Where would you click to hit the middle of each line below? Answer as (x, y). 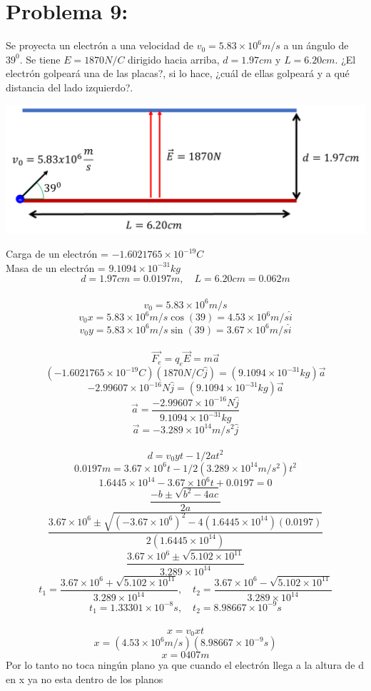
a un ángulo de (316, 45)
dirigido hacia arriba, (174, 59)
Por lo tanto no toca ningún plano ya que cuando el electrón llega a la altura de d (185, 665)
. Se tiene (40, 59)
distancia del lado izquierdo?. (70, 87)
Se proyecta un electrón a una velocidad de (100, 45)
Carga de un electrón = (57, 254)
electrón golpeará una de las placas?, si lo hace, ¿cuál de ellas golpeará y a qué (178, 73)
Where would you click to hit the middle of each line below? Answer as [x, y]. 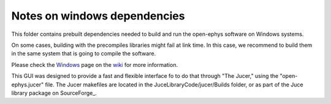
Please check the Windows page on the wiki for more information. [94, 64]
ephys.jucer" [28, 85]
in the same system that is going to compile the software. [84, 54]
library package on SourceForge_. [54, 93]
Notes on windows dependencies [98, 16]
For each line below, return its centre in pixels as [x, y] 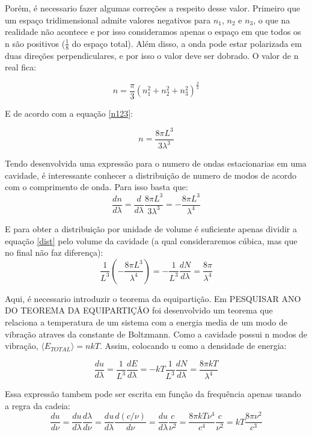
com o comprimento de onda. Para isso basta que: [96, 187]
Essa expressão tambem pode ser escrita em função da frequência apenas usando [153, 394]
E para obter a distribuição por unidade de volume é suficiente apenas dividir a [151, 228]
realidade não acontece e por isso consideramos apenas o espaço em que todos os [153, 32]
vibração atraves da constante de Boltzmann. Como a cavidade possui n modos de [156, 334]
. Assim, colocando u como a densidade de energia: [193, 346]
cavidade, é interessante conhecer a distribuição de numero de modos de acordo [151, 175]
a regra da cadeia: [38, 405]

────────────────────────────────────────

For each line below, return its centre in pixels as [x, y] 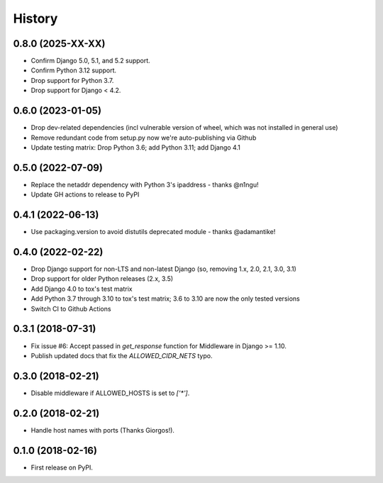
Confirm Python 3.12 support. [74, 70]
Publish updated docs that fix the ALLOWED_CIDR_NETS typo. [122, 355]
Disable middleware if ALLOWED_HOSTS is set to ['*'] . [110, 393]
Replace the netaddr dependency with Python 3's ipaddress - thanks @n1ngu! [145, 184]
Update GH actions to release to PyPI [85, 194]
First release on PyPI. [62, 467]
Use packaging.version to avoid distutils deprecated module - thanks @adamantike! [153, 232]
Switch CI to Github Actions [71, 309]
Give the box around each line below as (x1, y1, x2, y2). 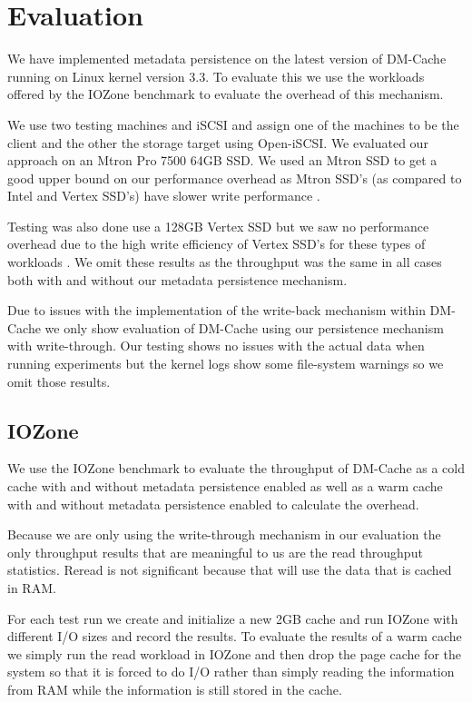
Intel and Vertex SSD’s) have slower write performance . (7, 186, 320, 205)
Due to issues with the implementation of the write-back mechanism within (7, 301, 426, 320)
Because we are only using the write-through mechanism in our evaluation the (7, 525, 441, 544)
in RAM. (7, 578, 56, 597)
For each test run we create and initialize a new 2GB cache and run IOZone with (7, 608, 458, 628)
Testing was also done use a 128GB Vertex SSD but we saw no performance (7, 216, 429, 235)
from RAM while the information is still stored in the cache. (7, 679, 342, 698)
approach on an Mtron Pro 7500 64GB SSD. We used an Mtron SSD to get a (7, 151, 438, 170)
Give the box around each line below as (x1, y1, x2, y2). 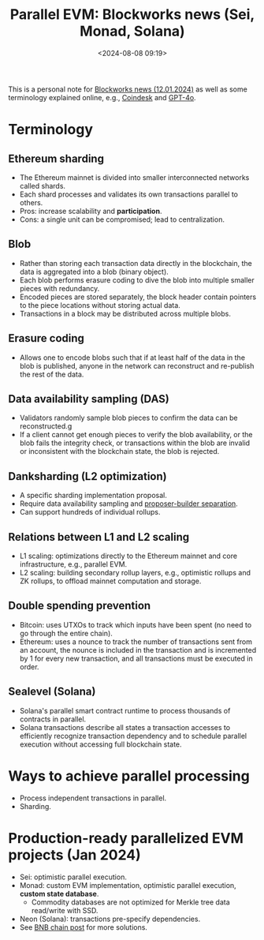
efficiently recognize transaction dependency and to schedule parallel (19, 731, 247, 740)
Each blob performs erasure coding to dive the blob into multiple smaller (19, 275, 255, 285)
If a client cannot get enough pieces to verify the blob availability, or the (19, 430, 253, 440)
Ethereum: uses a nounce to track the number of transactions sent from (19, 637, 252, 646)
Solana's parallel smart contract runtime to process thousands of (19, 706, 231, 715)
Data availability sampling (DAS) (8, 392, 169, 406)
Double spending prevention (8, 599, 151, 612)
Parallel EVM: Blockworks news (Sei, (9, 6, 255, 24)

────────────────────────────────────────

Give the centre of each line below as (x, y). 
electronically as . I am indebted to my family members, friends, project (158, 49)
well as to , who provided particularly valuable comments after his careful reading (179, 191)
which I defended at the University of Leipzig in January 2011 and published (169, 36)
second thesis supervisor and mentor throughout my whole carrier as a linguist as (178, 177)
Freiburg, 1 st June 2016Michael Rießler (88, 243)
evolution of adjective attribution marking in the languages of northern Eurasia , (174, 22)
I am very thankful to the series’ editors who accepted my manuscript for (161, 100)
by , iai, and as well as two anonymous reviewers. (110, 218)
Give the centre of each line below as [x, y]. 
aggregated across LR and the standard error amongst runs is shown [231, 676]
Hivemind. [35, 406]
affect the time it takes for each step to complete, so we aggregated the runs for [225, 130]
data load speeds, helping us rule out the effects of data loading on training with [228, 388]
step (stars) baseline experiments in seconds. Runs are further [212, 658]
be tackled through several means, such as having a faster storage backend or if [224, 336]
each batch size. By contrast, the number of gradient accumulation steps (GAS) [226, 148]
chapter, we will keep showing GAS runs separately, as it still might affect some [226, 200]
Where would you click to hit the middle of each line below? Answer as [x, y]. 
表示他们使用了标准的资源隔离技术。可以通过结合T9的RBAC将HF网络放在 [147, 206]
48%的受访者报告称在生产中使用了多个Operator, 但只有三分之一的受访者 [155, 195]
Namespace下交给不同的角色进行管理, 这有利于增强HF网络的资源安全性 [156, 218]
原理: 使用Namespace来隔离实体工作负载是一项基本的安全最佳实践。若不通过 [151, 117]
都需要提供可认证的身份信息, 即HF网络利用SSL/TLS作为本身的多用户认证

────────────────────────────────────────

> [What to produce]:
From the records above, output only the lines starting at the one containing "Answer as (x, y)." and ending at the one containing "electrón golpeará una", word for word. Pictures stay out.

> [Reply to the task]:
Where would you click to hit the middle of each line below? Answer as (x, y). 
a un ángulo de (316, 45)
dirigido hacia arriba, (174, 59)
Por lo tanto no toca ningún plano ya que cuando el electrón llega a la altura de d (185, 665)
. Se tiene (40, 59)
distancia del lado izquierdo?. (70, 87)
Se proyecta un electrón a una velocidad de (100, 45)
Carga de un electrón = (57, 254)
electrón golpeará una de las placas?, si lo hace, ¿cuál de ellas golpeará y a qué (178, 73)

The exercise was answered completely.